MT: And that’s basically how the issue ends.
SW: I really like this last panel, where modern day Marneus’ expression mimics young Tacitan’s expression. Very impressive detail work by Burrows.
MT: Yeah, we take young “gee-whiz” Tacitan and fill him with resolve. Not sure how that resolve will translate into his getting off of Thulium Minor, much less fighting the Khorne cultists. But you know, it looks like these Khorne guys might buy into the whole classism thing that Young Marneus fought against. They might not consider Tacitan to be a threat, since he’s a helot.
SW: We’ll have to wait to see next month. So Mark, overall I liked this issue! It built nicely on the setup of the first issue.
MT: I liked it too! It’s definitely not as flashy as issue 1; we don’t get any full splashes, and only one info page. But then again, there’s a ton of ground that needs to be covered in only 20 pages or so. I was surprised they pulled the big twist here instead of in the fourth or fifth issue, but then again, having guessed it, I’d just be waiting for that shoe to drop. Instead, I can’t really guess where this is going, which is a better feeling heading into issue 3 than into issue 2.
I’m curious: what does this big revelation mean to your 40K sensibilities? Does it upend how you think about Space Marine society? Do you have new feelings about Marneus Calgar?
SW: Honestly, the reveal of the Marneus we know coming from humble origins feels pretty right. The idea that strength of character is more important than strength of body fits with the definition of a Space Marine.
I find it harder to believe that a Space Marine recruit that had been exposed to a secret Chaos Renegade training program would be accepted into Imperial society after his ordeal. The Inquisition would likely ask some pointed questions of young Marneus, then purge the whole moon. But I’ve liked the twists so far, and Gillen has demonstrated a solid understanding of the Warhammer 40,000 background, so I’m pretty confident that my concerns will be answered.
MT: So, let me ask you something about Marneus Calgar. Is he welded into that suit? Does he sleep in it? Does he sleep?

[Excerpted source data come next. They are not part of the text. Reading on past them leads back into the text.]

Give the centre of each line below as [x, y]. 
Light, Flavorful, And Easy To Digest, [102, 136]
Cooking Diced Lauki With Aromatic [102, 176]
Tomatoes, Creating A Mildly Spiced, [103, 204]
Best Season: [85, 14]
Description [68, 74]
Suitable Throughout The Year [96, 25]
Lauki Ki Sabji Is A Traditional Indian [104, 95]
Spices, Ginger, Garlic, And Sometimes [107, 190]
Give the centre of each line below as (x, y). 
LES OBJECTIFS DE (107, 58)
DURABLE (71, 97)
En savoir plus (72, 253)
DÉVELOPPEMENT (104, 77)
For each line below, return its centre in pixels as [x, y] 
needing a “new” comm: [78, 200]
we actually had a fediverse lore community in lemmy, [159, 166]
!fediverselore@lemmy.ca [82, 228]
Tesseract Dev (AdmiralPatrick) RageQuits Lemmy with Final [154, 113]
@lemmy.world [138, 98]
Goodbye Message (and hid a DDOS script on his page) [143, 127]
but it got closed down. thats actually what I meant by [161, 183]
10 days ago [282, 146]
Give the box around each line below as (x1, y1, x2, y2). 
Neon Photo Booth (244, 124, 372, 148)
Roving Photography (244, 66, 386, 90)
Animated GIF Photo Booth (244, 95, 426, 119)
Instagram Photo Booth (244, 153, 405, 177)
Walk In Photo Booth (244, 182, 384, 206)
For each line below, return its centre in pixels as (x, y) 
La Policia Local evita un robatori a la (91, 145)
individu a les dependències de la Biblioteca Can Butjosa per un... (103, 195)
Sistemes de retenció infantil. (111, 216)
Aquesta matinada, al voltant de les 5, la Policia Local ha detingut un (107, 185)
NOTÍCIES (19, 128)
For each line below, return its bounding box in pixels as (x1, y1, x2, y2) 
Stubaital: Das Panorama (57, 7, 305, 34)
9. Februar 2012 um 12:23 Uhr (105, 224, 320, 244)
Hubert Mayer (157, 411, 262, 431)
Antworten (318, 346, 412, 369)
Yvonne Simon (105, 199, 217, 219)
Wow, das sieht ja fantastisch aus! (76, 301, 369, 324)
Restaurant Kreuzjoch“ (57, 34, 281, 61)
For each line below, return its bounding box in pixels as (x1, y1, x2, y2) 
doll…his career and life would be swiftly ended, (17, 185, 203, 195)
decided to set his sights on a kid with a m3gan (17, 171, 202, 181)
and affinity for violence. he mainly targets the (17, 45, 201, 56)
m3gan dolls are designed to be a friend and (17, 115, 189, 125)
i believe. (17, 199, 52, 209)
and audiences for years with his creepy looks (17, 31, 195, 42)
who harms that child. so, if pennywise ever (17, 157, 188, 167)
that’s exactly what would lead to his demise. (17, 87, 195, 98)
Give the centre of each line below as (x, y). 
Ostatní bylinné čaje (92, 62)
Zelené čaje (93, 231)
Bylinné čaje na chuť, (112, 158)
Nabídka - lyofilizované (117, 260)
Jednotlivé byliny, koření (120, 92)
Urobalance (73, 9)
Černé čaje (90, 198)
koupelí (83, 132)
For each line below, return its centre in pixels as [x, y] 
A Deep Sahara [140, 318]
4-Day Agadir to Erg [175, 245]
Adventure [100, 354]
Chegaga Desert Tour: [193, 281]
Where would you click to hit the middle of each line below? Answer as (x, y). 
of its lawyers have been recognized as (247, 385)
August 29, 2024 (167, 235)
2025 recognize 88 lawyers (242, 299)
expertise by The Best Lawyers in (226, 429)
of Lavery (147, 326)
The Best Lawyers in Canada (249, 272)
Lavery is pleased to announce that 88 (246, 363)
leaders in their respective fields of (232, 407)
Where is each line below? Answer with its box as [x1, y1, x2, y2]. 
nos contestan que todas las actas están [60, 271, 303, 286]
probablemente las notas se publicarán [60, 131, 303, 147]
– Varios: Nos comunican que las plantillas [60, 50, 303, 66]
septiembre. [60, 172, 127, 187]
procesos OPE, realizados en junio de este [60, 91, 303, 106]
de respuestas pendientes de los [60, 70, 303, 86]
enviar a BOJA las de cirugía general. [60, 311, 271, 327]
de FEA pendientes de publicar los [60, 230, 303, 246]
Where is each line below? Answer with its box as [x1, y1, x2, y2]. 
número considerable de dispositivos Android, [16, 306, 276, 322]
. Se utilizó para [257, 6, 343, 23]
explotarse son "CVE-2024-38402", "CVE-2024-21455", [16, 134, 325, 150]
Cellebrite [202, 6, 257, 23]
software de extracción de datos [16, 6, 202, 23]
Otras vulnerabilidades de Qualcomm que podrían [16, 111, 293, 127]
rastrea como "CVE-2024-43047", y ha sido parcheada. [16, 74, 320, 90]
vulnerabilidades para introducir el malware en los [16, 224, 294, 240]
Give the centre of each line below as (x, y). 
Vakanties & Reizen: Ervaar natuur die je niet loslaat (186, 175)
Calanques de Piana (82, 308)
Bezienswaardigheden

SW: Space Marines don’t need to sleep much. And that is a suit of armor that he has a team of servitors and adepts put on him whenever he needs to go to battle. Most likely, it is the same armor that the previous Chapter Master of the Ultramarines wore.
MT: Gross. I’m also feeling that Nova Thulium is a bit barren of characters. We’ve got Calgar, Quintus, and then a bunch of anonymous extras, it feels like. I’m wondering if maybe we’ll meet the current occupants of the Calgar Estates. It might be interesting to see Marneus’ sense of relation to the people who still live there. I like that upon revisiting this place from his childhood, it all seems smaller to him, the normal adult growth augmented by his biologically enhanced stature.
SW: Up to this point, the flashbacks are a bit more exciting because of the characters and conflict. A few more characters with their own motivations and beliefs would add a lot. And also to separate Marneus and Quintus from the bulk of human society.
MT: Well, shall we call it a month, then?
SW: See you on Nova Thulium, Battle Brother. The Emperor Protects.
MT: May we meet in less grimdark times.